[[ DATASET EXCERPTS, beginning ]]

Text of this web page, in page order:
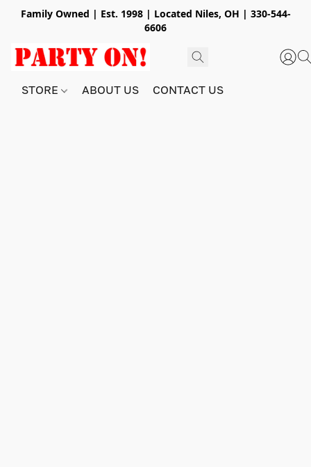
Family Owned | Est. 1998 | Located Niles, OH | 330-544-
6606
STORE ABOUT US CONTACT US
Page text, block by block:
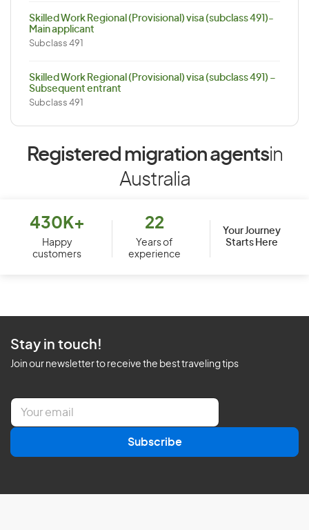
Skilled Work Regional (Provisional) visa (subclass 491)-
Main applicant
Subclass 491
Skilled Work Regional (Provisional) visa (subclass 491) –
Subsequent entrant
Subclass 491
Registered migration agentsin
Australia
430K+
Happy
customers
22
Years of
experience
Your Journey
Starts Here
Stay in touch!
Join our newsletter to receive the best traveling tips
E
a
l
Subscribe
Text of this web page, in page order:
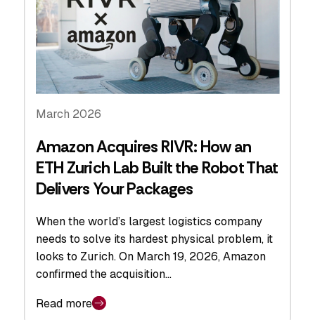
March 2026
Amazon Acquires RIVR: How an
ETH Zurich Lab Built the Robot That
Delivers Your Packages
When the world’s largest logistics company
needs to solve its hardest physical problem, it
looks to Zurich. On March 19, 2026, Amazon
confirmed the acquisition…
Read more
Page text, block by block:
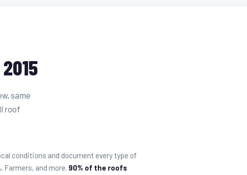
2015
same
roof
conditions and document every type of
Farmers, and more. 90% of the roofs
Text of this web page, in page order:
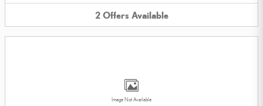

[[ DATASET EXCERPTS, end ]]

* **DIRECTIONS FOR THIS TASK**
An exact copy of the data is required, with the pictures excluded.

* **OUTPUT OF THE TASK**
Text of this web page, in page order:
Family Owned | Est. 1998 | Located Niles, OH | 330-544-
6606
STORE ABOUT US CONTACT US
Page text, block by block:
Skilled Work Regional (Provisional) visa (subclass 491)-
Main applicant
Subclass 491
Skilled Work Regional (Provisional) visa (subclass 491) –
Subsequent entrant
Subclass 491
Registered migration agentsin
Australia
430K+
Happy
customers
22
Years of
experience
Your Journey
Starts Here
Stay in touch!
Join our newsletter to receive the best traveling tips
E
a
l
Subscribe
Text of this web page, in page order:
March 2026
Amazon Acquires RIVR: How an
ETH Zurich Lab Built the Robot That
Delivers Your Packages
When the world’s largest logistics company
needs to solve its hardest physical problem, it
looks to Zurich. On March 19, 2026, Amazon
confirmed the acquisition…
Read more
Page text, block by block:
2015
same
roof
conditions and document every type of
Farmers, and more. 90% of the roofs
Text of this web page, in page order:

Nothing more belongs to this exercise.